OLM API Reference

`olm.train.callbacks`

Source: src/olm/train/callbacks/__init__.py:1

Callbacks for the Trainer class.

Classes

CheckpointCallback(checkpoint_dir: str = 'checkpoints', save_every: int = 1000, keep_last_n: int = 5, save_best: bool = True)

Bases: olm.train.trainer.trainer.TrainerCallback

Source: src/olm/train/callbacks/checkpoint_cb.py:12

Callback to save model checkpoints at specified intervals.

Parameters

  • checkpoint_dir: Directory to save checkpoints.
  • save_every: Save checkpoint every N steps.
  • keep_last_n: Keep only the last N checkpoints.
  • save_best: Whether to save the best model based on validation loss.

Methods

on_step_end(self, trainer, step: int, loss: float) -> None

Source: src/olm/train/callbacks/checkpoint_cb.py:36

Save checkpoint after each optimization step if needed.

EarlyStoppingCallback(patience: int = 5, min_delta: float = 0.0)
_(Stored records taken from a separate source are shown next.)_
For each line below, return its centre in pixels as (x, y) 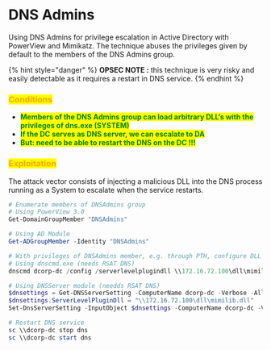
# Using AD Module (39, 234)
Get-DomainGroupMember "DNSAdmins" (68, 219)
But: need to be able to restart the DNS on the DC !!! (108, 143)
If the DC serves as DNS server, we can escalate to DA (113, 134)
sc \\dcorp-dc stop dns (48, 330)
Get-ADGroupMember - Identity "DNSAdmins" (79, 242)
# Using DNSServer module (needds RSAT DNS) (84, 285)
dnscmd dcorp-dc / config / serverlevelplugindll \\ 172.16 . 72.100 (119, 271)
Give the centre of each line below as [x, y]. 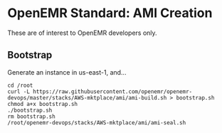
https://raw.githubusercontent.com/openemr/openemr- [113, 91]
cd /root [20, 85]
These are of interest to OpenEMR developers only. [83, 33]
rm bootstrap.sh [31, 116]
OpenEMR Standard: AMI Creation [110, 13]
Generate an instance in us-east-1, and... [67, 72]
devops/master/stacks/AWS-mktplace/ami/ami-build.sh [87, 97]
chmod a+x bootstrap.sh [43, 104]
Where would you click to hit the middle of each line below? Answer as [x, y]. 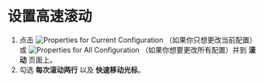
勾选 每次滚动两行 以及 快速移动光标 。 [82, 69]
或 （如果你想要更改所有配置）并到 [133, 49]
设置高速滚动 [50, 16]
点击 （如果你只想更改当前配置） [138, 40]
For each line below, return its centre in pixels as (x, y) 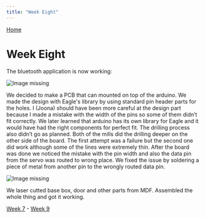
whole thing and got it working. (45, 197)
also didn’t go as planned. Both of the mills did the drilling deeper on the (97, 134)
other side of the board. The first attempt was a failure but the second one (100, 140)
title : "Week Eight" (33, 12)
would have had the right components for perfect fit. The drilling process (98, 127)
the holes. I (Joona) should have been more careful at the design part (94, 108)
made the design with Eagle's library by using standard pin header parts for (102, 101)
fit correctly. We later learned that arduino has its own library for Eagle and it (102, 121)
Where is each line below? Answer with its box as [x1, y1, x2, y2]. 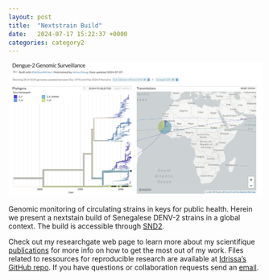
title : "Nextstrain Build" [8, 21, 103, 30]
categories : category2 [8, 39, 85, 47]
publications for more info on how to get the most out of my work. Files [8, 245, 244, 255]
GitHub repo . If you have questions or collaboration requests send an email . [8, 262, 259, 272]
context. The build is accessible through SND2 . [8, 221, 165, 231]
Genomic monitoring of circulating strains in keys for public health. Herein [8, 204, 253, 213]
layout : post [8, 13, 52, 21]
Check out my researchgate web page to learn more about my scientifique [8, 237, 255, 246]
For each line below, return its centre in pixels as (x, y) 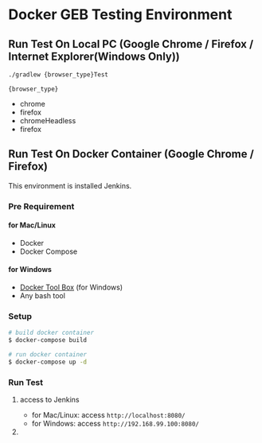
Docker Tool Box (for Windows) (71, 287)
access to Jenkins (49, 400)
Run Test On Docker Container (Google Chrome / (131, 154)
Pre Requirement (41, 206)
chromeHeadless (48, 120)
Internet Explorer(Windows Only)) (94, 56)
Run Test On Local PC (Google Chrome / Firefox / (131, 44)
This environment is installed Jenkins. (70, 185)
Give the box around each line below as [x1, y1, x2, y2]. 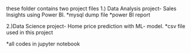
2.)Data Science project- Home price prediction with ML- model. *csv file [6, 23, 186, 29]
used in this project [6, 29, 54, 36]
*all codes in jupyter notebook [6, 41, 80, 47]
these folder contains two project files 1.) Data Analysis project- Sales [6, 5, 177, 12]
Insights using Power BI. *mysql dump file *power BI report [6, 11, 151, 18]
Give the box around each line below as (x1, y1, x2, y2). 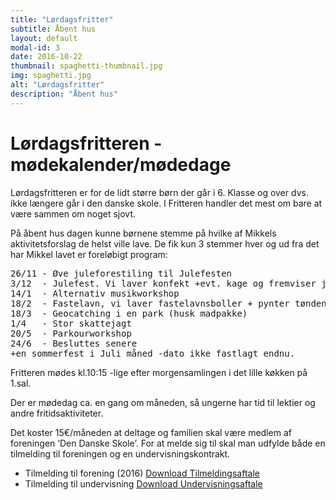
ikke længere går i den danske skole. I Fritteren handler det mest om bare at (10, 197, 323, 209)
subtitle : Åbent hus (10, 24, 97, 34)
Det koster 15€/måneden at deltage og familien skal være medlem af (10, 426, 292, 438)
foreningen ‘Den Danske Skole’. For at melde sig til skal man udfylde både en (10, 437, 326, 449)
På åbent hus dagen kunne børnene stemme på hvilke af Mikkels (10, 227, 277, 239)
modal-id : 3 (10, 42, 60, 53)
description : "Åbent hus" (10, 89, 118, 99)
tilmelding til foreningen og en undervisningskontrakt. (10, 447, 231, 460)
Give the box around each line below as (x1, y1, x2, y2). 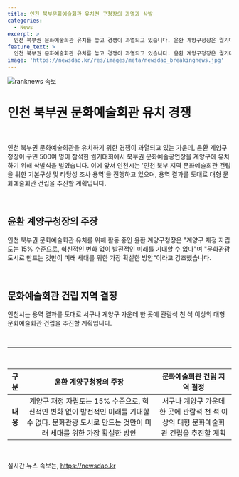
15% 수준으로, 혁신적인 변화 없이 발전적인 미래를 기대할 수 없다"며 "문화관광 (20, 245, 230, 253)
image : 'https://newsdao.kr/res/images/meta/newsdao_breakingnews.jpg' (7, 57, 224, 64)
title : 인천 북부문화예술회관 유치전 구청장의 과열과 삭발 (7, 10, 153, 18)
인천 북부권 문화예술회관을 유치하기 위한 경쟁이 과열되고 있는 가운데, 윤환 (7, 143, 208, 151)
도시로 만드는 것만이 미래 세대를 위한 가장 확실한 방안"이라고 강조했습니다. (7, 253, 212, 262)
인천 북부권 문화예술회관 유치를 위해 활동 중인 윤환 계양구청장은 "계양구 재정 (7, 235, 217, 244)
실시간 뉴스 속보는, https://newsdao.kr (7, 461, 116, 470)
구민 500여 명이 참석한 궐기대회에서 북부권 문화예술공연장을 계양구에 (26, 152, 217, 161)
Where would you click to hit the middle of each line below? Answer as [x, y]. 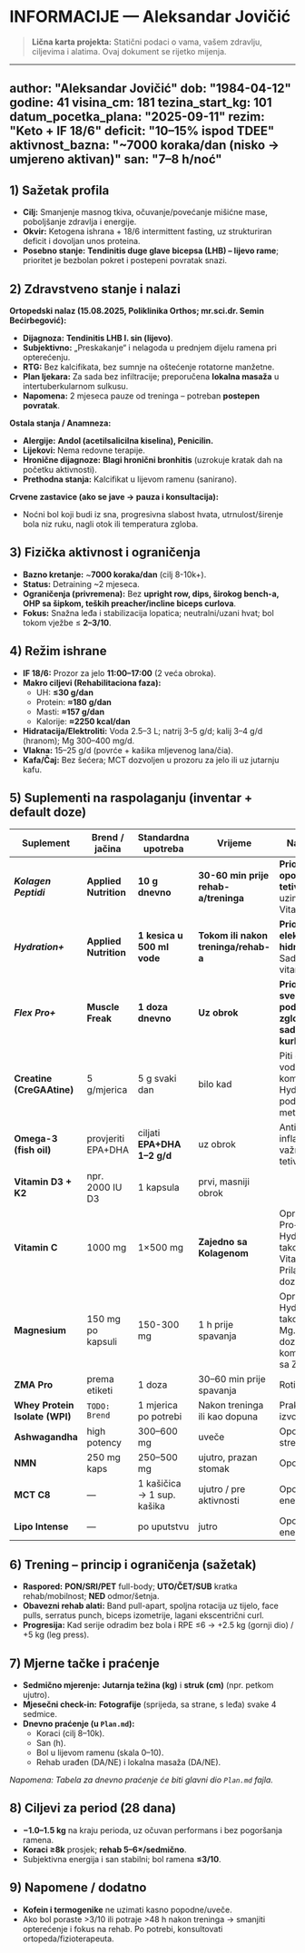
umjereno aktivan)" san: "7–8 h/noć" [116, 159]
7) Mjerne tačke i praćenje [85, 1663]
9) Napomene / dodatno [78, 1888]
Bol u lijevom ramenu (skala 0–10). [100, 1752]
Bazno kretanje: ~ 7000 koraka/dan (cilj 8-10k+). [114, 574]
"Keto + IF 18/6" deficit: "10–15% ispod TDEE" [142, 131]
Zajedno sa [223, 1242]
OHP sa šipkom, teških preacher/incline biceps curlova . [129, 603]
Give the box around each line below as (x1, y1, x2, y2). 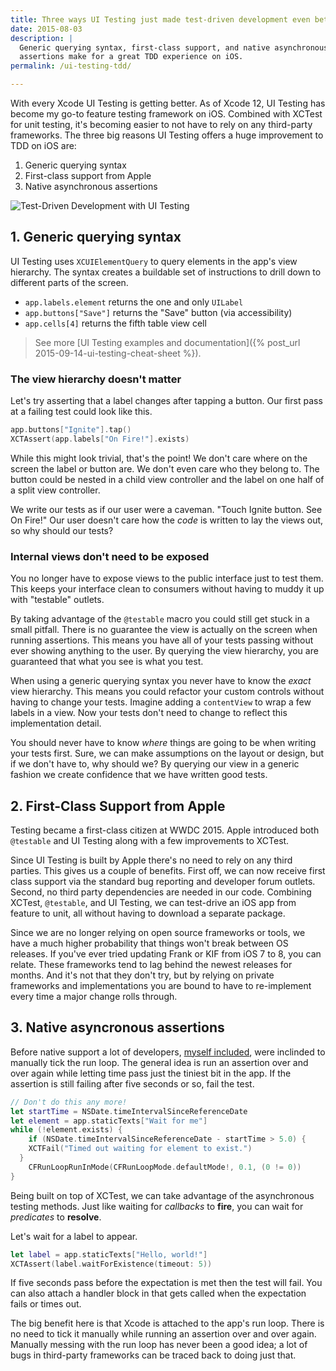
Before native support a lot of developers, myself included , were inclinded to (10, 1046, 326, 1058)
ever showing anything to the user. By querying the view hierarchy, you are (10, 645, 319, 657)
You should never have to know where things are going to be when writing (10, 737, 317, 749)
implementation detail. (10, 717, 102, 730)
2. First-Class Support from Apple (10, 797, 226, 815)
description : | (10, 33, 74, 43)
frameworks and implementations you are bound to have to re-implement (10, 979, 312, 991)
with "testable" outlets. (10, 594, 105, 606)
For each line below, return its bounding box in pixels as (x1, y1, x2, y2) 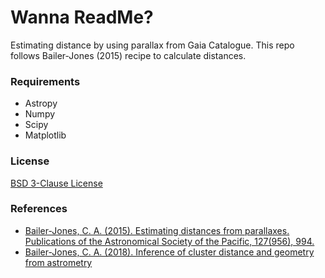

Bases: olm.train.trainer.trainer.TrainerCallback

Source: src/olm/train/callbacks/early_stopping_cb.py:8

Callback to stop training early if validation loss doesn't improve.

Parameters

  • patience: Number of validation checks to wait for improvement.
  • min_delta: Minimum change in validation loss to qualify as improvement.

Methods

on_step_end(self, trainer, step: int, loss: float) -> None

Source: src/olm/train/callbacks/early_stopping_cb.py:24

Check for early stopping after each step.

LRMonitorCallback(log_every: int = 100)

Bases: olm.train.trainer.trainer.TrainerCallback

Source: src/olm/train/callbacks/lr_monitor_cb.py:8

Callback to monitor and log learning rate.

Parameters

  • log_every: Log learning rate every N steps.

Methods

on_step_end(self, trainer, step: int, loss: float) -> None

Source: src/olm/train/callbacks/lr_monitor_cb.py:19

Log learning rate after each optimization step if needed.

MetricsLoggerCallback(log_dir: str = 'logs', log_every: int = 10)

Bases: olm.train.trainer.trainer.TrainerCallback

Source: src/olm/train/callbacks/metrics_logger_cb.py:10

Callback to log metrics to a JSONL file.

Parameters

  • log_dir: Directory to save logs.
  • log_every: Log metrics every N steps.

Methods

on_step_end(self, trainer, step: int, loss: float) -> None

Source: src/olm/train/callbacks/metrics_logger_cb.py:30

Log metrics after each optimization step if needed.

ThroughputCallback(log_every: int = 100, context_length: int = 1024, batch_size: int = 8)

Bases: olm.train.trainer.trainer.TrainerCallback

Source: src/olm/train/callbacks/throughput_cb.py:9

Callback to monitor training throughput (tokens/sec, samples/sec).

Parameters

  • log_every: Log throughput every N steps.
  • context_length: Length of each sequence.
  • batch_size: Total batch size (including gradient accumulation).

Methods

on_step_begin(self, trainer, step: int) -> None

Source: src/olm/train/callbacks/throughput_cb.py:30

Record start time of the step.

on_step_end(self, trainer, step: int, loss: float) -> None

Source: src/olm/train/callbacks/throughput_cb.py:34

Calculate and log throughput.

ValidationCallback(val_dataloader, eval_every: int = 500, device: str | None = None, use_amp: bool = True)

Bases: olm.train.trainer.trainer.TrainerCallback

Source: src/olm/train/callbacks/validation_cb.py:11

Callback to perform validation at specified intervals.

Parameters

  • val_dataloader: Validation dataloader.
  • eval_every: Validate every N steps.
  • device: Device to run validation on.
  • use_amp: Whether to use automatic mixed precision.

Methods

on_step_end(self, trainer, step: int, loss: float) -> None

Source: src/olm/train/callbacks/validation_cb.py:36

Run validation after each optimization step if needed.